Effects of the Invention The lens and aperture moving device using a motor according to the present invention transmits the rotational force of the motor in a predetermined direction to the lens barrel via the aperture setting member of the aperture mechanism, and moves the lens barrel to a desired position. At the same time, the rotational force of the motor in the opposite direction is transmitted to the aperture drive member of the aperture mechanism via the lens barrel to control the aperture to the desired position, so a single motor controls the movement of both the lens and the aperture. We will have a new winter effect that will be possible.

In addition, the above-mentioned effects specifically provide an effect of providing a motor-driven lens and aperture moving device that can simplify the structure and reduce the size.

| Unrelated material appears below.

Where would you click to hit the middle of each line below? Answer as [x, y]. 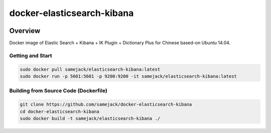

[Brief explanation of drawings]

FIG. 1 is a sectional view of a main part including a partial side view of a lens and aperture moving device using a motor according to the present invention, and FIG. 2 is a perspective view of a well-known aperture mechanism 9 fixed to the lens barrel 6 in FIG. It is. 1...Stator, 2...Fixed part, 3.
...Rotor, 4...Hollow screw member, 5...
...First thread, 6. Old lens barrel, 7.
・・・shi/zu, 8...second screw part, 9...
...Aperture mechanism, 19...Aperture drive member, 11.
...Protruding bottle, 12...Movement groove.

Claims (2)

[Claims] (1) A hollow stator fixed to a fixed part in an optical lens device; a hollow rotor rotatably mounted inside the stator and combined with the stator to form a motor; a rotational force output means having a first screw portion that outputs the rotational force of the rotor on the inside;
a lens barrel that holds a lens to be moved and has a second threaded portion on its outer peripheral surface that is threadedly engaged with the first threaded portion;
an aperture mechanism that is fixed to the lens barrel and has an aperture drive member that opens and closes a plurality of aperture blades provided inside the main body and protrudes to the outside of the main body; and an aperture drive member that protrudes from the stator. and a protruding member connected freely in the direction of the optical axis of the lens and as a fulcrum in the direction of rotation about the optical axis, and the lens is rotated by rotation of the rotor in a predetermined direction. A lens and aperture moving device using a motor that moves a lens barrel together with the aperture mechanism to a predetermined position, and moves the aperture driving member of the aperture mechanism to a predetermined position by rotating the rotor in a direction opposite to the predetermined direction. (2) The lens and diaphragm moving device using a motor according to claim 1, wherein the rotational force output means is a hollow screw member that is fixed to the rotor inside the rotor and has a first screw portion therein.